Nozzle, 15... Pressing member, 17... Negative pole, 18.
...Anode, 19...Conductor Patent Applicant Part 11-B) Figure 5 Figure 6

Claims (1)

[Scope of Claims] (11. A generally cup-shaped tank with a passage for introducing a processing liquid at the bottom, and a rotatably provided above the tank, and sucks the semiconductor material to be processed at the bottom surface of the tank. The apparatus includes a chuck for supporting the semiconductor material, and the downward surface of the semiconductor material is treated with a processing liquid blown from within the tank, wherein the top of the tank is provided with a number of pores, and the processing liquid is A processing device for a semiconductor material, characterized in that the jet is ejected onto the surface of the semiconductor material through the plurality of pores. (2. In the apparatus according to claim 1, the plurality of pores An apparatus for processing semiconductor materials formed by a large number of nozzles arranged at the same height. (3) In the apparatus according to claim 1,
In the semiconductor material processing apparatus, the plurality of pores are formed in a plate-like member provided at the top of the tank. (4) In the device according to claim 1,
An apparatus for processing semiconductor materials, wherein one end of each of the pores is slightly higher than the edge of the tank. (5) In the device according to claim 1,
An apparatus for processing a semiconductor material, wherein the inner periphery of the upper end of each of the pores is widened into a diverging shape. (6).
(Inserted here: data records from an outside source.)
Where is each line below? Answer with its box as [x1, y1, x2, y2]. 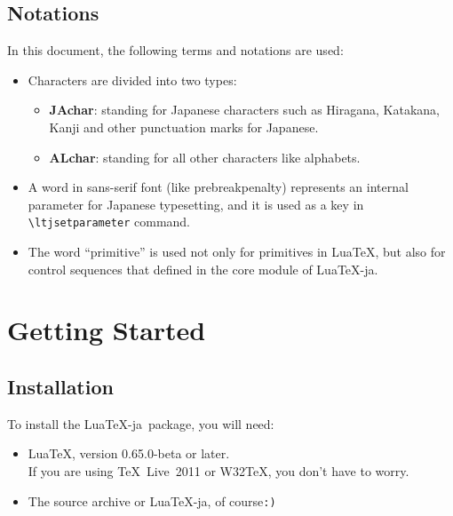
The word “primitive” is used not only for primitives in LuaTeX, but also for [28, 242, 446, 261]
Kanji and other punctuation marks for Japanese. [49, 117, 319, 136]
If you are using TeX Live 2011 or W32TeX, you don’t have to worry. [28, 461, 409, 480]
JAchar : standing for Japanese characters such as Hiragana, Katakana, [49, 100, 440, 119]
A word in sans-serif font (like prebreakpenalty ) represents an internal [28, 178, 409, 196]
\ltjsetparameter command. [28, 212, 191, 231]
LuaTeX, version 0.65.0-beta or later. [28, 444, 230, 463]
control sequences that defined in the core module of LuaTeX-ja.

A tubular tank with a passage at the bottom for introducing a plating solution as a processing solution, an anode and a dead pole provided in the tank, and a semiconductor material placed horizontally on the top of the tank are placed from above. In an apparatus that includes a presser foot member and in which the downward surface of the semiconductor material is treated by a processing liquid blown up from the tank, the top of the tank is provided with a large number of pores, and the processing liquid is flowed through the large number of pores. An apparatus for processing a semiconductor material, characterized in that the spray is sprayed onto the surface of the semiconductor material through a hole. (7) In the device according to claim 6,
A semiconductor material processing apparatus in which the plurality of pores are formed by a plurality of nozzles whose tips are aligned at the same height. (8) 1% allowance In the device according to claim 6,
A semiconductor material processing apparatus in which the large number of pores are formed in a plate-like member provided at the top of the tank. (9) In the device according to claim 7,
An apparatus for processing semiconductor materials, wherein each of the nozzles is made of a metal tube and is respectively connected to an anode. 00). In the device according to claim 6,
An apparatus for processing semiconductor materials, wherein each of the pores contains a conductive wire connected to an anode.